Another gender dysphoria busting tip is to do something traditionally associated with the gender you want to be perceived as. It was incredibly validating for Alex to go to the shooting range because he was always perceived and treated as masculine.

Negotiate with trans alters before and after you plan on fronting if possible, and keep a change of clothes handy if you think that it’s possible that your trans alter may want to change when they’re out.

Connect with local trans groups. Other trans folks may not understand your specific experience of being a system and having trans alters, but they will understand what gender dysphoria is like and encourage you to present comfortably regardless of who’s out.

Like a system that decides to transition, you have to treat your individual alters dysphoria. Make sure they feel supported and like they can be as comfortable as possible when they’re out.

And if dysphoria hits a point where you are feeling suicidal or need help, please reach out to a therapist or crisis line.

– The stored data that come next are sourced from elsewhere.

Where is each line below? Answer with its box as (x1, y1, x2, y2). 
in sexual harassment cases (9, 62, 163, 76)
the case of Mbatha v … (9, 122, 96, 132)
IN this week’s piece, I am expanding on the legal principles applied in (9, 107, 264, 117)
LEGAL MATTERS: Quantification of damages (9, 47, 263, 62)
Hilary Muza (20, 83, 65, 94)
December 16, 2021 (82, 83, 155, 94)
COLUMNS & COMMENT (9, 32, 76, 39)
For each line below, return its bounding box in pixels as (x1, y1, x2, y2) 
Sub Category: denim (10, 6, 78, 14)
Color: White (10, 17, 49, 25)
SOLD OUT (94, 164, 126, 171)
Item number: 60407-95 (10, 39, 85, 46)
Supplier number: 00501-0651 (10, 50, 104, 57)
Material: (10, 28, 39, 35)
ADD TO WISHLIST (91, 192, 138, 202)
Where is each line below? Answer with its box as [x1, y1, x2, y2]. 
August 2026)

Helping the System in My Life

When watching someone go through a gender crisis, it can be challenging to see them struggle with such a big decision. If you’re a partner, you may wonder how that will affect your relationship and sexuality. It gets even more complicated when that person is a system because you may be hearing opposite things when different people are fronting.

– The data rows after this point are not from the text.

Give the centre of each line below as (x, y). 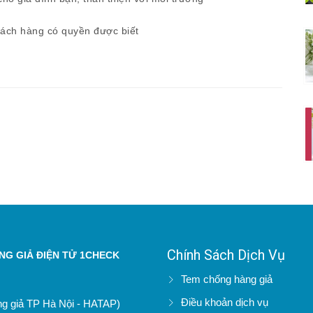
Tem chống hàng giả (227, 279)
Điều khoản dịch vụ (225, 302)
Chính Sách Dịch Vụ (226, 255)
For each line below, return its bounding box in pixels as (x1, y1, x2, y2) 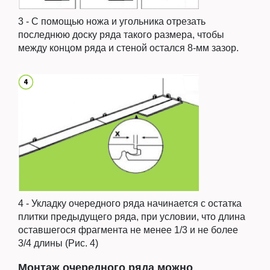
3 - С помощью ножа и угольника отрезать (18, 16, 206, 27)
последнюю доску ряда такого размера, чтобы (18, 30, 224, 40)
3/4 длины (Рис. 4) (18, 237, 98, 248)
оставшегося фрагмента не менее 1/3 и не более (18, 224, 238, 235)
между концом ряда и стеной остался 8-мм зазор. (18, 43, 239, 54)
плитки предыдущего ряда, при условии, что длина (18, 211, 245, 222)
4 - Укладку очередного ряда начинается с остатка (18, 198, 242, 209)

Some of the ways you can support the system are listening and giving as much information as the system is comfortable, respecting whatever the system decides individually and as a whole, and being informed on transition.

Some systems may value talking to someone and having them help relay what other alters are saying with their consent. Others may feel that’s a breach of privacy. Ask what they would prefer.

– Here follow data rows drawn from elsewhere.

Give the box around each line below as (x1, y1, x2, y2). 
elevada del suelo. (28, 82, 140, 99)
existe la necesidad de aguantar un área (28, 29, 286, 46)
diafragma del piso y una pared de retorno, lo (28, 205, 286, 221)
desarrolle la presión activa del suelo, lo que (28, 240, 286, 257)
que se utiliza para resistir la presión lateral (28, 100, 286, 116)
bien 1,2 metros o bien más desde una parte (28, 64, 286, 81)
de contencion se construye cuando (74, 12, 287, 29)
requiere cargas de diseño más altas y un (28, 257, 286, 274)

As the system in your life is deciding, they may change their mind several times. They may want specific pronouns only used sometimes or not used at all. Respect their wishes and refer to them however they’d like. If they change their mind, respect that change. Their crisis is for them to figure out, and it’s not going to be a static process. If you’re having trouble with the number of changes, seek a therapist to talk through your experience.

The final thing you can do to help the system in your life is to be informed about transition. Look up what is typical in a transition and ways to help gender dysphoria. Be informed so that the system doesn’t have to spend the emotional labor to explain transition. It will also make them feel heard and validated. You may also look into systems experience with gender, though resources are few and far between. However, knowing more about how alters work may help shed some light on some of the dynamics.

There are groups for supporters of trans individuals and groups for supporters of systems. Seek out these online spaces to learn from others in your situation.

There is No Wrong Answer.

The last thing I’d like to emphasize in this series is there are no wrong answers. Whether you make a decision and stick with that decision the rest of your life, or whether you change your gender a million times, there are no wrong answers. There’s no wrong way to transition because your gender experience is unique to you.

I hope that some of the tips I’ve given serve as a resource for systems going through gender crises. If you have any questions or want to have a conversation, please reach out. If you’re still unsure of where you stand, feel free to revisit the questions in Pt. 1.

14 genders, 1 body: How to Navigate Gender Identity as a Dissociative Identity Disorder (DID) System Pt. 1

I’m not a man. Which sounds like a confusing statement. After all, I’ve had two gender-confirming surgeries, been on Testosterone for 2 years, and lived and interacted with the world as a man for over 3 years. I use he pronouns, dress masculine (most of the time), and proudly sport a middle school quality mustache.

I don’t identify with non-binary, agender, or woman either. I am all of these and none. There is no singular gender because there’s no singular me.

I think people forget that DID affects EVERY aspect of a person’s life. It’s not just changing names and appearances. It affects your self-concept and bodily autonomy.

The current theory on DID is that it is formed from severe, persistent trauma, where the child develops alters built out of things they observe to protect functionality.

There are no rules for what these constructs are. Nothing dictating whether the new alters match the gender of the body.

In fact, approximately 50% of DID systems have a trans alter (pg.110), and approx. 66-75% of AMAB (assigned male at birth) systems have a female alter. Conversely, 30% of people with Gender Dysphoria meet the criteria for a dissociative disorder. So, you’re more likely to be trans if you’re a system and more likely to be a system if you’re trans.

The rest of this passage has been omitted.